Abstract

Forest musk deer (Moschus berezovskii, FMD) is an endangered artiodactyl species, male FMD produce musk. We have sequenced the whole genome of FMD, completed the genomic assembly and annotation, and performed bioinformatic analyses. Our results showed that microsatellites (SSRs) displayed nonrandomly distribution in genomic regions, and SSR abundances were much higher in the intronic and intergenic regions compared to other genomic regions. Tri- and hexanucleotide perfect (P) SSRs predominated in coding regions (CDSs), whereas, tetra- and pentanucleotide P-SSRs were less abundant. Trifold P-SSRs had more GC-contents in the 5′-untranslated regions (5'UTRs) and CDSs than other genomic regions, whereas mononucleotide P-SSRs had the least GC-contents. The repeat copy numbers (RCN) of the same mono- to hexanucleotide P-SSRs had different distributions in different genomic regions. The RCN of trinucleotide P-SSRs had increased significantly in the CDSs compared to the transposable elements (TEs), intronic and intergenic regions. The analysis of coefficient of variability (CV) of P-SSRs showed that the RCN of mononucleotide P-SSRs had relative higher variation in different genomic regions, followed by the CV pattern of RCN: dinucleotide P-SSRs > trinucleotide P-SSRs > tetranucleotide P-SSRs > pentanucleotide P-SSRs > hexanucleotide P-SSRs.
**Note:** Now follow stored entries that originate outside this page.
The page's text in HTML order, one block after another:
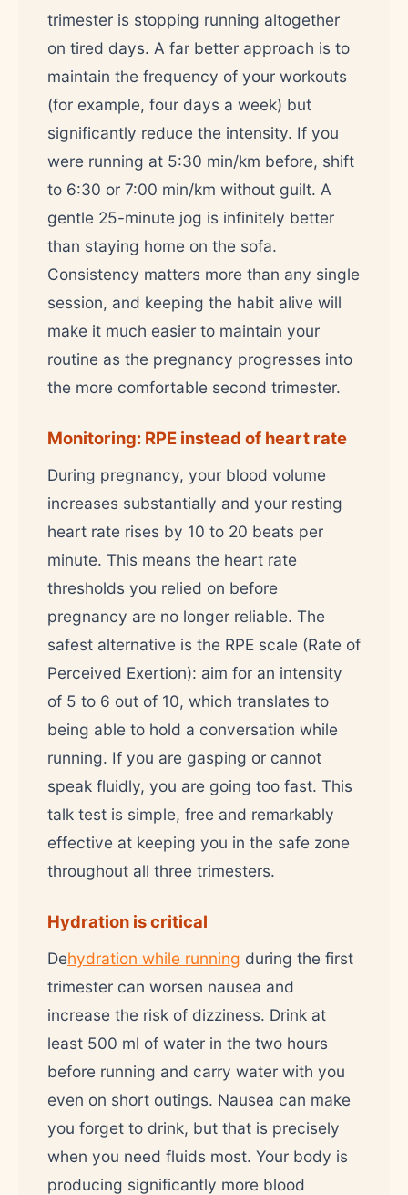
trimester is stopping running altogether
on tired days. A far better approach is to
maintain the frequency of your workouts
(for example, four days a week) but
significantly reduce the intensity. If you
were running at 5:30 min/km before, shift
to 6:30 or 7:00 min/km without guilt. A
gentle 25-minute jog is infinitely better
than staying home on the sofa.
Consistency matters more than any single
session, and keeping the habit alive will
make it much easier to maintain your
routine as the pregnancy progresses into
the more comfortable second trimester.
Monitoring: RPE instead of heart rate
During pregnancy, your blood volume
increases substantially and your resting
heart rate rises by 10 to 20 beats per
minute. This means the heart rate
thresholds you relied on before
pregnancy are no longer reliable. The
safest alternative is the RPE scale (Rate of
Perceived Exertion): aim for an intensity
of 5 to 6 out of 10, which translates to
being able to hold a conversation while
running. If you are gasping or cannot
speak fluidly, you are going too fast. This
talk test is simple, free and remarkably
effective at keeping you in the safe zone
throughout all three trimesters.
Hydration is critical
Dehydration while running during the first
trimester can worsen nausea and
increase the risk of dizziness. Drink at
least 500 ml of water in the two hours
before running and carry water with you
even on short outings. Nausea can make
you forget to drink, but that is precisely
when you need fluids most. Your body is
producing significantly more blood

The CV variations of RCN of the same mono- to hexanucleotide P-SSRs were relative higher in the intron and intergenic regions, followed by that in the TEs, and the relative lower was in the 5'UTR, CDSs and 3'UTRs. 58 novel polymorphic SSR loci were detected based on genotyping DNA from 36 captive FMD and 22 SSR markers finally showed polymorphism, stability, and repetition.